Not as in santas rocking brother, but as in BFR.

I am taking the winter and finalizing some of my forms and such and I am wondering how many of you word your contracts to deal with the possibility of hitting ledge or boulders. I am not always so good with the words.

I don't really need to see anybody contract, just looking for a few Ideas on Phrasing.
Thanks in advance.


----------



## masterk (Dec 29, 2007)

I have a clause that says any unforseen obstructions below the surface that we must remove or detour around will be an extra charge. The charge we be determined when or if we run into this problem. I will not continue until an extra/ change order is signed.


----------



## dayexco (Mar 4, 2006)

i'd just put in there..."i'm expensive, i'm worth it, if you don't like my price....hire another schill to do your will..." if that doesn't get their attn....nothing is gonna


----------



## tgeb (Feb 9, 2006)

We had a short discussion some time ago about rock clause in this thread.

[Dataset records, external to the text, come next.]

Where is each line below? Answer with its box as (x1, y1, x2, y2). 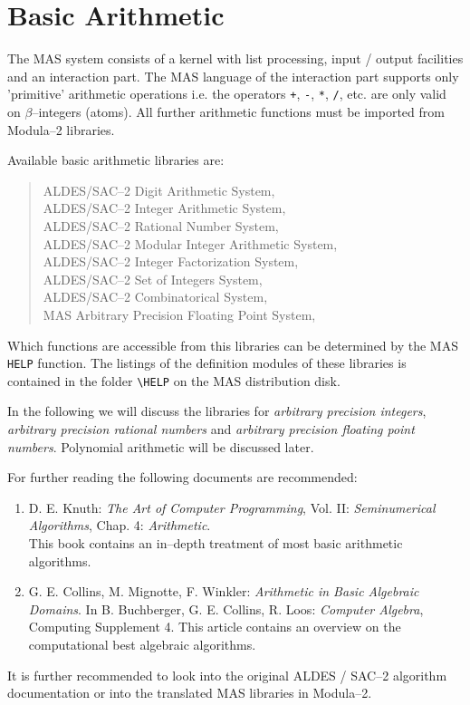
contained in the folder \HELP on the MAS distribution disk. (7, 371, 341, 390)
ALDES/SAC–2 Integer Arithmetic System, (43, 198, 286, 217)
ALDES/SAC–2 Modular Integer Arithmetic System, (43, 234, 338, 253)
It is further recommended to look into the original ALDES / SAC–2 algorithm (7, 665, 447, 684)
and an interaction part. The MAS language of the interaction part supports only (7, 66, 459, 85)
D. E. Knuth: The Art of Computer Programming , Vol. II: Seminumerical (28, 497, 436, 517)
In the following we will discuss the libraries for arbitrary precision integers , (7, 401, 427, 420)
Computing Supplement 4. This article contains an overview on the (28, 617, 401, 636)
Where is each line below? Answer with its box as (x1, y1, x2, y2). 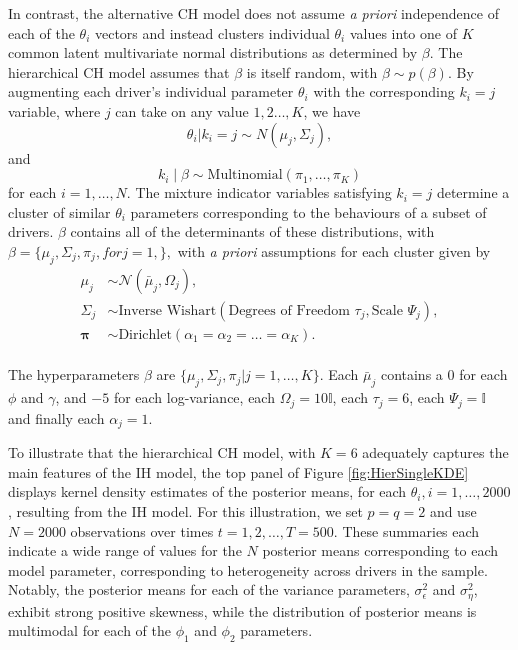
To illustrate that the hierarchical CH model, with (8, 442, 316, 463)
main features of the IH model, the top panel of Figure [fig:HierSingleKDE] (8, 461, 469, 482)
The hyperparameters (8, 364, 140, 385)
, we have (303, 100, 361, 121)
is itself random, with (246, 61, 378, 82)
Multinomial (207, 168, 283, 183)
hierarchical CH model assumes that (8, 61, 230, 82)
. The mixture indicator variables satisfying (126, 182, 392, 203)
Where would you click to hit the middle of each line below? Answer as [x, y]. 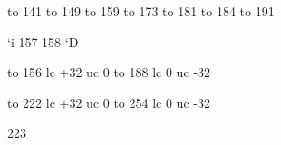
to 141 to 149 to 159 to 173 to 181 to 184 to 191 [141, 11]
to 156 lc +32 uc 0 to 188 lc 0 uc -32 [109, 72]
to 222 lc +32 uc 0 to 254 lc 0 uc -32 [109, 102]
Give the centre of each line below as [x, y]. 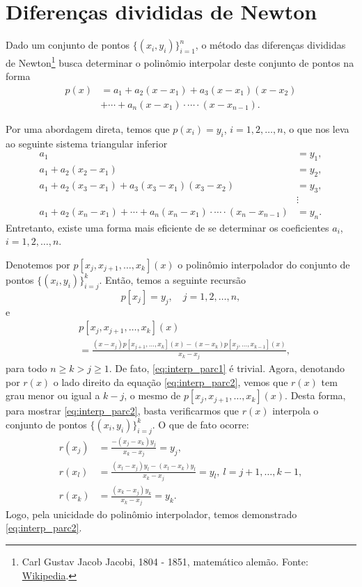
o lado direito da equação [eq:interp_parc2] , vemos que [171, 381]
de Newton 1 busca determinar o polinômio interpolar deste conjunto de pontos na [180, 62]
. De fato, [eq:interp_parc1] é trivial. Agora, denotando [227, 368]
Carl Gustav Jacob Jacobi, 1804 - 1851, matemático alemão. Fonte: [165, 562]
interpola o [296, 411]
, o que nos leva [316, 129]
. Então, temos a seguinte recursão [172, 279]
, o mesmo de [152, 395]
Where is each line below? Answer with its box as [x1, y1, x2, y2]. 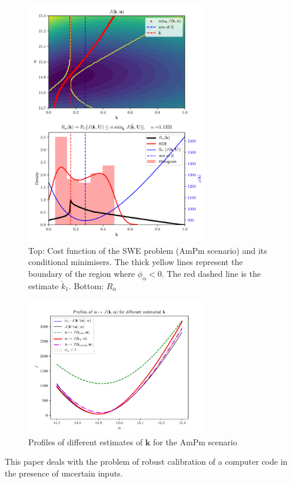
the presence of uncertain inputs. [5, 467, 123, 479]
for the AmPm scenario [152, 435, 237, 448]
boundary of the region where [28, 267, 135, 279]
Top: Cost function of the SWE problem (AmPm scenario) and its [28, 244, 267, 256]
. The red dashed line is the [161, 267, 261, 279]
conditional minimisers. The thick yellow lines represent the [28, 256, 243, 268]
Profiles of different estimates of [28, 435, 143, 448]
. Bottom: [69, 279, 104, 292]
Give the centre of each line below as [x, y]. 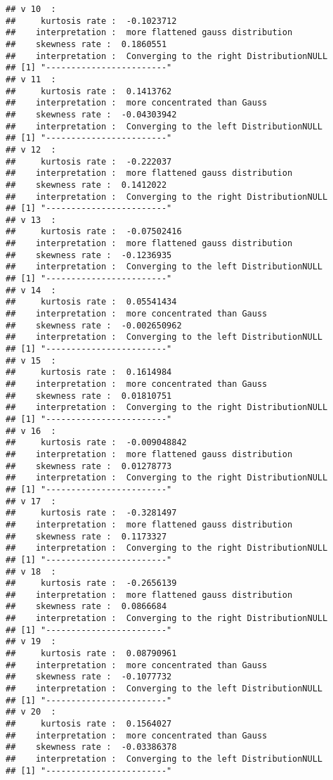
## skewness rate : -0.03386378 [91, 747]
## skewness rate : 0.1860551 [86, 44]
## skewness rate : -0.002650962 [94, 325]
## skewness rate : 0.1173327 [86, 536]
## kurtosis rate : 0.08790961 [91, 654]
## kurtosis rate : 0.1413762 [89, 91]
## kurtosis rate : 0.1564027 [89, 724]
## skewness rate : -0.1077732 [89, 677]
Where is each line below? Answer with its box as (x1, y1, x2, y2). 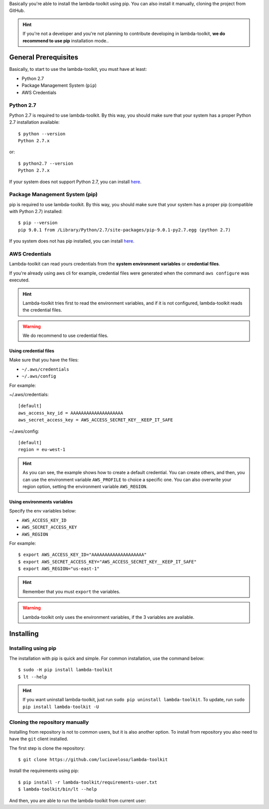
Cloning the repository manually (9, 719, 89, 726)
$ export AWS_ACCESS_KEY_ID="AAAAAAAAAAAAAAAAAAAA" (18, 552, 147, 557)
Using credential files (9, 348, 55, 354)
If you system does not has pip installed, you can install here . (9, 238, 134, 244)
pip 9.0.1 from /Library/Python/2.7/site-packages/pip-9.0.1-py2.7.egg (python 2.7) (18, 227, 231, 233)
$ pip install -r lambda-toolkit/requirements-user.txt (18, 779, 157, 785)
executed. (9, 277, 30, 283)
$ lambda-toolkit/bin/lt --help (18, 787, 97, 792)

http://www.contractortalk.com/showthread.php?t=24296

Mine reads something like this.

Rock, poor soil conditions, or water encountered in excavations may incur additional charges.


----------



## guyute65045 (Nov 23, 2006)

Thanks tgeb that is exactly what I am looking for.


----------



## denick (Feb 13, 2006)

This is a short "not included clause"


Not included in this agreement is the cost of any, 
Damage to this work by weather while the work is in progress.
Excavation or removal of ledge or rock to obtain required rough 
grades.
Pumping or cleanup from rain or subsurface water.
Maintenance or protection of work completed.
Underground utility or structure location beyond CBYD service.
Work not specifically described in this agreement.
Materials not specifically described in this agreement.
Protection, care, or maintenance of trees, shrubs and plantings.


----------



## Vinny (Jul 21, 2007)

We ahve short blurb that covers dewatering, rock, poor soil. Nothing too crazy but enough to where theres no freebees going out the door


----------



## tgeb (Feb 9, 2006)

guyute65045 said:


> Thanks tgeb that is exactly what I am looking for.


Glad to be able to help. I like Denick's disclaimer, it covers more stuff.


----------



## rino1494 (Jan 31, 2006)

We hit rock, you pay out the arse.


----------